当你为人类开发人员弃用一个 API 时,你会为此举行一整套“仪式”。你提升版本号,在 OpenAPI 规范中添加 deprecated: true,发送 Sunset HTTP 响应头,向开发人员邮件列表发送邮件,发布变更日志,并给人们六个月的时间进行迁移。信号到达阅读它的开发人员,他们提交工单,并在旧路径消失之前更新他们的客户端。

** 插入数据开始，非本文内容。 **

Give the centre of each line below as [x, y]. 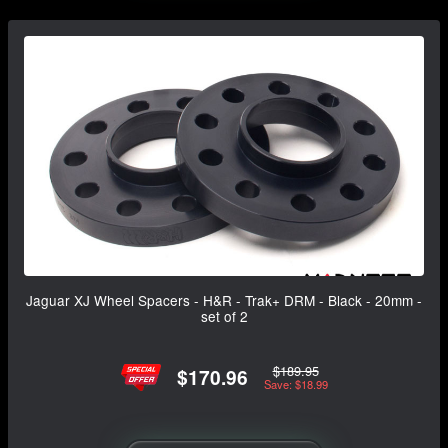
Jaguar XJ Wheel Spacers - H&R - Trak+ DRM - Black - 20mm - [224, 299]
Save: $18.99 [295, 384]
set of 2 [224, 315]
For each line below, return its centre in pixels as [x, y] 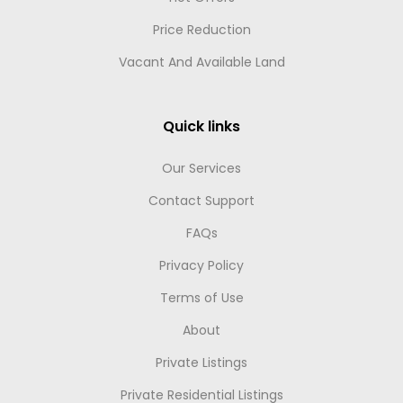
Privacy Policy [201, 265]
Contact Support [201, 201]
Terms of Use [201, 298]
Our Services [201, 168]
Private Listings [201, 363]
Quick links [201, 126]
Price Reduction [201, 30]
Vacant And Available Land [201, 62]
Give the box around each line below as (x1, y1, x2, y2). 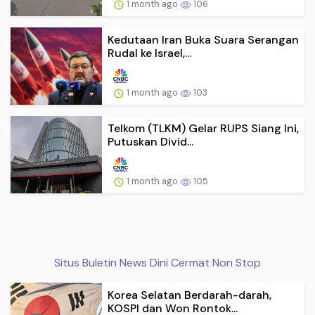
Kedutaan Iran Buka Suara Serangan (108, 32, 299, 48)
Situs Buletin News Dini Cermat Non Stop (54, 255, 261, 270)
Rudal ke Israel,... (108, 46, 191, 61)
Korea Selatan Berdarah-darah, (108, 287, 271, 302)
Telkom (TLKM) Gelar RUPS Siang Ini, (108, 121, 299, 136)
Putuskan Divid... (108, 134, 193, 150)
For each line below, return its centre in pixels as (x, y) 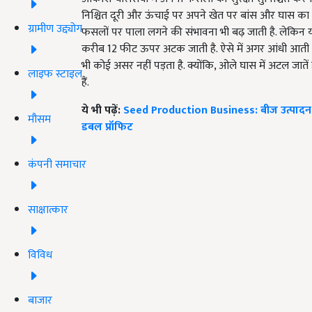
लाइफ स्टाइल (55, 74)
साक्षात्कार (48, 210)
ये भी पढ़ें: (102, 111)
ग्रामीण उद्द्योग (55, 29)
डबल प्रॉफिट (107, 127)
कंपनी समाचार (57, 164)
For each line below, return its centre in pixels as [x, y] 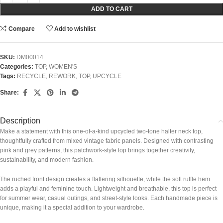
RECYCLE [31, 76]
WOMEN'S [63, 66]
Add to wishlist [75, 29]
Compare [21, 29]
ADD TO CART [111, 9]
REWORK [62, 76]
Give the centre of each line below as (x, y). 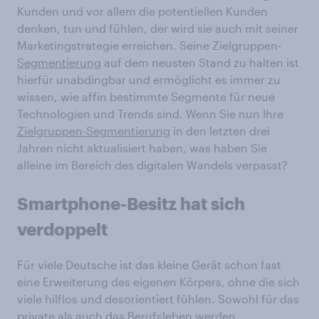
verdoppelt (62, 229)
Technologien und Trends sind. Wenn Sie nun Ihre (150, 114)
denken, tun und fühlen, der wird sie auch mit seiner (158, 28)
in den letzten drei (220, 131)
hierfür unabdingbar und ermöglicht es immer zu (149, 79)
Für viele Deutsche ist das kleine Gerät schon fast (149, 265)
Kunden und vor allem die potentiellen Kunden (142, 11)
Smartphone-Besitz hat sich (131, 203)
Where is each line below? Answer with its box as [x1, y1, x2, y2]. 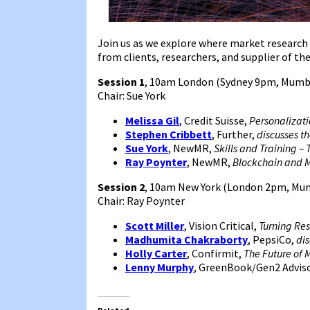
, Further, [212, 127, 257, 141]
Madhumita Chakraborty [125, 232, 248, 246]
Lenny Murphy [125, 259, 194, 274]
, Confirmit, [187, 246, 244, 260]
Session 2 [98, 179, 145, 194]
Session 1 [98, 74, 145, 89]
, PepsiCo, [248, 232, 296, 246]
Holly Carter [125, 246, 187, 260]
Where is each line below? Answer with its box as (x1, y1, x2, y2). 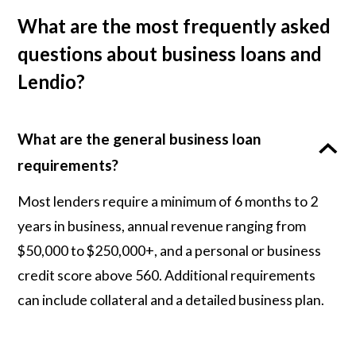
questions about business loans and (17, 42, 323, 66)
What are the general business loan (17, 130, 262, 149)
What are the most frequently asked (17, 14, 331, 38)
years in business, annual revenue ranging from (17, 216, 307, 234)
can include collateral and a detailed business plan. (17, 290, 325, 308)
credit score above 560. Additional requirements (17, 265, 316, 284)
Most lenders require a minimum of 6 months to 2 (17, 192, 319, 210)
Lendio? (17, 70, 86, 94)
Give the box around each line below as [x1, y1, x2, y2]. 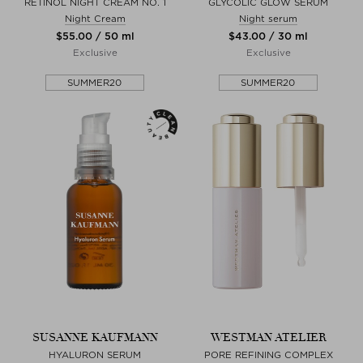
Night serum [239, 12, 297, 24]
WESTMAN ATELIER [210, 330, 327, 344]
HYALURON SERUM [49, 348, 141, 361]
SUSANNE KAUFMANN [32, 330, 158, 344]
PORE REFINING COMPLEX [203, 348, 333, 361]
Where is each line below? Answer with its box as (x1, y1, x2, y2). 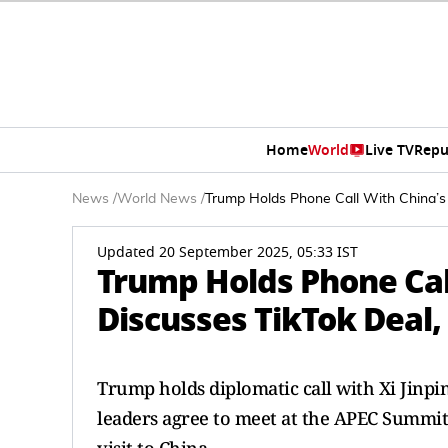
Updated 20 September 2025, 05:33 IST (97, 242, 358, 263)
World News (117, 192, 197, 206)
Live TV (364, 139, 414, 161)
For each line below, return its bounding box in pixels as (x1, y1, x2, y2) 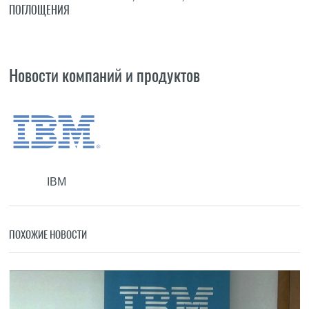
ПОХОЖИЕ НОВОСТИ (9, 228, 88, 241)
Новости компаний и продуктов (9, 64, 201, 86)
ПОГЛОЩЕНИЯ (9, 3, 70, 17)
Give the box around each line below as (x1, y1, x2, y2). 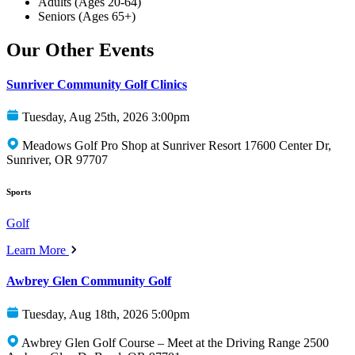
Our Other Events (6, 39, 154, 60)
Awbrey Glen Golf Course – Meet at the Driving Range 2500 (21, 335, 329, 349)
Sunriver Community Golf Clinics (6, 77, 187, 91)
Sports (6, 187, 31, 197)
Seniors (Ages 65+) (38, 9, 136, 23)
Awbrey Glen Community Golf (6, 274, 171, 288)
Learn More (6, 243, 69, 258)
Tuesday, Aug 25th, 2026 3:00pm (22, 110, 189, 124)
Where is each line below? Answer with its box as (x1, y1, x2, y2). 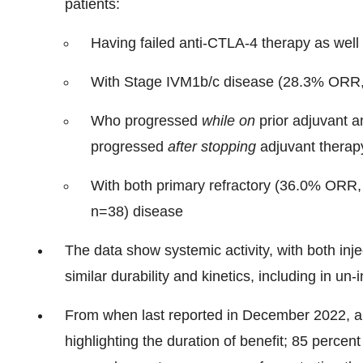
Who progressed (91, 113, 202, 129)
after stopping (168, 139, 260, 155)
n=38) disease (91, 203, 183, 220)
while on (202, 113, 259, 129)

现在,将同样的弃用通知指向一个智能体。调用你工具的模型不会阅读你的变更日志,它不会订阅你的邮件列表。它永远看不到 Sunset 响应头,除非你刻意将其放在模型会查看的地方,即便如此,它也没有可靠的习惯去据此行动。你精心编写的弃用通知落入了一个没有读者的信箱。智能体会一直调用工具的旧形式,直到该形式彻底消失,然后它就会失败——通常是静默失败,通常是在生产环境中,通常是在凌晨 2 点。

这就是为智能体而非人类构建工具时所存在的隐性不对称。我们在 API 演进的二十年里建立的每一项准则,都假设在弃用和迁移之间坐着一个人类。把人类拿掉,整个机制就会失效。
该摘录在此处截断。